Question

Find formula of s in terms of a, b, cos(x)

Answer 1

Answer:

$\displaystyle s = \frac{2ab\cos x}{a+b}$

Step-by-step explanation:

We want to find a formula for s in terms of a, b, and cos(x).

Let the point where s intersects AB be D.

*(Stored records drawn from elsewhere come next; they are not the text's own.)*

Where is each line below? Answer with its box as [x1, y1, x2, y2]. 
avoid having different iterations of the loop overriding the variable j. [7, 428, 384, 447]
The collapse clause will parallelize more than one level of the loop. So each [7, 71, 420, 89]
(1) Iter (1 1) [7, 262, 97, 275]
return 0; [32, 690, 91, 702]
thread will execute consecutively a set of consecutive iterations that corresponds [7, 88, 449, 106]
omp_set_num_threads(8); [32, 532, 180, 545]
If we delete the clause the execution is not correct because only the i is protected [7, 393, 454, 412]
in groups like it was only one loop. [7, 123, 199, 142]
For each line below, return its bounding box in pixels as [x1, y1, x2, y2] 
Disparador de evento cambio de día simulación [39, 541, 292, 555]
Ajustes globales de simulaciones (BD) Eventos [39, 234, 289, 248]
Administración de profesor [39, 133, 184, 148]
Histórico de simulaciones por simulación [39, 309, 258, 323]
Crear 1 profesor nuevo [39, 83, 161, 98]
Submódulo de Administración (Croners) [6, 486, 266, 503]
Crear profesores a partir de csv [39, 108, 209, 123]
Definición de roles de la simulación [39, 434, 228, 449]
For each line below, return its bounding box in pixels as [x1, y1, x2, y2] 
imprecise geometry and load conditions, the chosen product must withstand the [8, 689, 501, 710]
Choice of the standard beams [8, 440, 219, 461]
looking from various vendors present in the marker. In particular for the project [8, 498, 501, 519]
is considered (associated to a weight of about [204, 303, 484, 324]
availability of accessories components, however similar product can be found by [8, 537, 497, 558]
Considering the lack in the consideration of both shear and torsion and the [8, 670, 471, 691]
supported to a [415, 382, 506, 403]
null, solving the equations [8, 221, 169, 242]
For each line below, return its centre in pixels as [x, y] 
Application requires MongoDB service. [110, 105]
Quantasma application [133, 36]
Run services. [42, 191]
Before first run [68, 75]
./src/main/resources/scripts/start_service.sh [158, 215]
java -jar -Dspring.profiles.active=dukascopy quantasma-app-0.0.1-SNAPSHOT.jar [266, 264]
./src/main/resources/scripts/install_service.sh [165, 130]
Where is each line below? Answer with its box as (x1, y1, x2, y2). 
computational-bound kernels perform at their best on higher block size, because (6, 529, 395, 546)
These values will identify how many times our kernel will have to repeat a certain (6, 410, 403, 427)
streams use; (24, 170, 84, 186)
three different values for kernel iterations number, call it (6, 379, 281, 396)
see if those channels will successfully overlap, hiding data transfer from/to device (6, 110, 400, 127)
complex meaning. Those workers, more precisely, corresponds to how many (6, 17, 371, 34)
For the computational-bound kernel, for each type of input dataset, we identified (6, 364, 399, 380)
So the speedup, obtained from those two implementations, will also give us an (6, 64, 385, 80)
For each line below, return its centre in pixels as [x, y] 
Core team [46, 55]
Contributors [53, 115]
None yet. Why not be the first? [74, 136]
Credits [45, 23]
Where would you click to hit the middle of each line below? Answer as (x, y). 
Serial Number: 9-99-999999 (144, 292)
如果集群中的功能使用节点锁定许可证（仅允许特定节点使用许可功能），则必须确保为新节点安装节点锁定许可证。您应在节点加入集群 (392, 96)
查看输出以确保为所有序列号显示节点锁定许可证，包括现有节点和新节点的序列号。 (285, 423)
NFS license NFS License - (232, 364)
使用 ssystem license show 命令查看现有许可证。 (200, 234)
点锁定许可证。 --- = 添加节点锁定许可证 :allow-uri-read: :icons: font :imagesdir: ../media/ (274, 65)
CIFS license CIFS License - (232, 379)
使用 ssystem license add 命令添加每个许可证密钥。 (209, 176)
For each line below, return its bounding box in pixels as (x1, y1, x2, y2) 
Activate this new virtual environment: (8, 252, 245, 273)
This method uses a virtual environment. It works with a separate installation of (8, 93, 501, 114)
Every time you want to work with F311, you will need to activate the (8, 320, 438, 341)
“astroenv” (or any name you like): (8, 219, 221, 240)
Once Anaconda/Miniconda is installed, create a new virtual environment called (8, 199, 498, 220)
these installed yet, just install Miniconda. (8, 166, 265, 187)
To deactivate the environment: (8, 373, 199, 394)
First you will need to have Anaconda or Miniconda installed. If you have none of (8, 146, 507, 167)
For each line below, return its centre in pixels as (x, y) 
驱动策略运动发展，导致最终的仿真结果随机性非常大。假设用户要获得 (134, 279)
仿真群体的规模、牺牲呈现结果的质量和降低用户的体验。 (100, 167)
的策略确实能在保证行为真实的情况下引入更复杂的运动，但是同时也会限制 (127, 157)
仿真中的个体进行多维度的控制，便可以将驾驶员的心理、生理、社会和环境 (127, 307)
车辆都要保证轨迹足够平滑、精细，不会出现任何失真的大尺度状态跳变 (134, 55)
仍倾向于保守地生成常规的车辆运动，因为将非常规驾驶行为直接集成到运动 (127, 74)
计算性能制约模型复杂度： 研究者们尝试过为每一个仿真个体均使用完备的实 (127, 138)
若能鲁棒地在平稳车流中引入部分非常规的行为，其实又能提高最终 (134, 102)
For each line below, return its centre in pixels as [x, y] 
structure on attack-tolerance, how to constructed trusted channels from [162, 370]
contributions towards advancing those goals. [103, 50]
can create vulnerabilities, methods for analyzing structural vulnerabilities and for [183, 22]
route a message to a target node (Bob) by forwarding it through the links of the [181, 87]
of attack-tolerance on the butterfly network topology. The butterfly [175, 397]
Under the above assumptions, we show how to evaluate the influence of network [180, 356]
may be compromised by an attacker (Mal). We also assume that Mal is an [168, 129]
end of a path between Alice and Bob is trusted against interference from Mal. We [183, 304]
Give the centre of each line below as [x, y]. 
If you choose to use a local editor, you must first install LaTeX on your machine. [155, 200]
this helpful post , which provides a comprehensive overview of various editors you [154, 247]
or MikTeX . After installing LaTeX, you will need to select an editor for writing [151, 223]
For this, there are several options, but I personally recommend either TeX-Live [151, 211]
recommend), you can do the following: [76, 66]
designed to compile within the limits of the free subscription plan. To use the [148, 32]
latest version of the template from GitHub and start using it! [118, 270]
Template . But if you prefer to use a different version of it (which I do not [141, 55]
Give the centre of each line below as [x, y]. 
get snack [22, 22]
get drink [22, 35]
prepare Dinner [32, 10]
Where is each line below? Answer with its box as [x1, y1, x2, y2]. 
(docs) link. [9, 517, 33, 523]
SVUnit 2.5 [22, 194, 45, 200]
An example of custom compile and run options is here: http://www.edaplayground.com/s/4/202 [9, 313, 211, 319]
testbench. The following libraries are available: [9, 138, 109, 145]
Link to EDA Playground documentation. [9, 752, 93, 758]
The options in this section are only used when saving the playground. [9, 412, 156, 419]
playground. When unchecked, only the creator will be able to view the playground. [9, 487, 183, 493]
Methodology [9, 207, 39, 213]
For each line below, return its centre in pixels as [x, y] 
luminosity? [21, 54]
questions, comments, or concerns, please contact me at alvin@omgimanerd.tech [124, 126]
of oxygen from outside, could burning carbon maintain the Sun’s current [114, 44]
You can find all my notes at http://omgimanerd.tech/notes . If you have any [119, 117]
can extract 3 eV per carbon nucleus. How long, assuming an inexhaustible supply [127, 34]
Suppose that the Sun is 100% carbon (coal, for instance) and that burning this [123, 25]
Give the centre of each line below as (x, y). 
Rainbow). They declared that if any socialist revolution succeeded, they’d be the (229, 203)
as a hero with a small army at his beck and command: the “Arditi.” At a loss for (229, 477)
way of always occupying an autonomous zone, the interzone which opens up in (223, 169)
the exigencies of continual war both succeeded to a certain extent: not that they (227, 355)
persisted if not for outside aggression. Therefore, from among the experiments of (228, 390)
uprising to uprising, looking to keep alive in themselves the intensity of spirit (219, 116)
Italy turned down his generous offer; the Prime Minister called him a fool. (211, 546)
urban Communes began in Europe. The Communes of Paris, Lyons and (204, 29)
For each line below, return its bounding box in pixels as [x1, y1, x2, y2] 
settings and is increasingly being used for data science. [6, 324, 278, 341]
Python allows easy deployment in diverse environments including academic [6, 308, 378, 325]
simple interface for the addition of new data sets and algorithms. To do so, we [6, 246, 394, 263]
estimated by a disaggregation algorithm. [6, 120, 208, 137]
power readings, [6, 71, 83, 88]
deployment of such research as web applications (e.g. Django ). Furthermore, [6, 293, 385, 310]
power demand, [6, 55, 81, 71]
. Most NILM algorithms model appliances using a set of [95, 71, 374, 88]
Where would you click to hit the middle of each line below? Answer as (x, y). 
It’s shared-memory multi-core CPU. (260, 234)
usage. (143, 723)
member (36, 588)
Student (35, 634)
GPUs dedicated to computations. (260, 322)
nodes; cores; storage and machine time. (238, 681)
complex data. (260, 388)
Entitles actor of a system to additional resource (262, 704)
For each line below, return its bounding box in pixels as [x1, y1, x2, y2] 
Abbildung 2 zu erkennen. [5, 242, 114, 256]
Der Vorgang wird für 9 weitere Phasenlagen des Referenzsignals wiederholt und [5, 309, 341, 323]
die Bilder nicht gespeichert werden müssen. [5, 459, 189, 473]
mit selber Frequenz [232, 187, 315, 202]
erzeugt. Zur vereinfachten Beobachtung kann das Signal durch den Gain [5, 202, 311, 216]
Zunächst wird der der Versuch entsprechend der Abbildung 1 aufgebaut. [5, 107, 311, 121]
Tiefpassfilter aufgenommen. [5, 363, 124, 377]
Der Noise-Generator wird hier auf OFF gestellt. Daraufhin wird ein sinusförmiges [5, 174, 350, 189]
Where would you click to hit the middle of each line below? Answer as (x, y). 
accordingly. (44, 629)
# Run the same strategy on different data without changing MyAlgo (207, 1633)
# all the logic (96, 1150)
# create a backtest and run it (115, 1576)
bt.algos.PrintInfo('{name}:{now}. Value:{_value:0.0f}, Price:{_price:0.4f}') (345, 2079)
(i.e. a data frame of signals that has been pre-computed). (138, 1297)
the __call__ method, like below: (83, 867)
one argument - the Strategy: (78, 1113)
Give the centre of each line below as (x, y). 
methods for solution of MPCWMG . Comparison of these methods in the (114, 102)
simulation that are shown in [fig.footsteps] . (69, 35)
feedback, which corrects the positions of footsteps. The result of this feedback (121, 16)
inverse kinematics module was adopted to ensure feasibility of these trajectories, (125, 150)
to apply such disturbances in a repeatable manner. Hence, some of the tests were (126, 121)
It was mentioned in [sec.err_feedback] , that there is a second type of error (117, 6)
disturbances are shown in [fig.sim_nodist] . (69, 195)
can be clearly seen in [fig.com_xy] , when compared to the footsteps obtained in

Notice that s bisects ∠C. Then by the Angle Bisector Theorem:

$\displaystyle \frac{a}{BD} = \frac{b}{AD}$

We can find BD using the Law of Cosines:

$\displaystyle BD^2 = a^2 + s^2 - 2as \cos x$

Likewise:

$\displaystyle AD^2 = b^2+ s^2 - 2bs \cos x$

From the first equation, cross-multiply:

$bBD = a AD$

And square both sides:

$b^2 BD^2 =a^2 AD^2$

Substitute:

$\displaystyle b^2 \left(a^2 + s^2 - 2as \cos x\right) = a^2 \left(b^2 + s^2 - 2bs \cos x\right)$

Distribute:

$a^2b^2 + b^2s^2 - 2ab^2 s\cos x = a^2b^2 + a^2s^2 - 2a^2 bs\cos x$

Simplify:

$b^2 s^2 - 2ab^2 s \cos x = a^2 s^2 - 2a^2 b s \cos x$

Divide both sides by s (s ≠ 0):

$b^2 s -2ab^2 \cos x = a^2 s - 2a^2 b \cos x$

Isolate s:

$b^2 s - a^2s = -2a^2 b \cos x + 2ab^2 \cos x$

Factor:

$\displaystyle s (b^2 - a^2) = 2ab^2 \cos x - 2a^2 b \cos x$

Therefore:

$\displaystyle s = \frac{2ab^2 \cos x - 2a^2 b \cos x}{b^2- a^2}$

Factor:

$\displaystyle s = \frac{2ab\cos x(b - a)}{(b-a)(b+a)}$

Simplify. Therefore:

$\displaystyle s = \frac{2ab\cos x}{a+b}$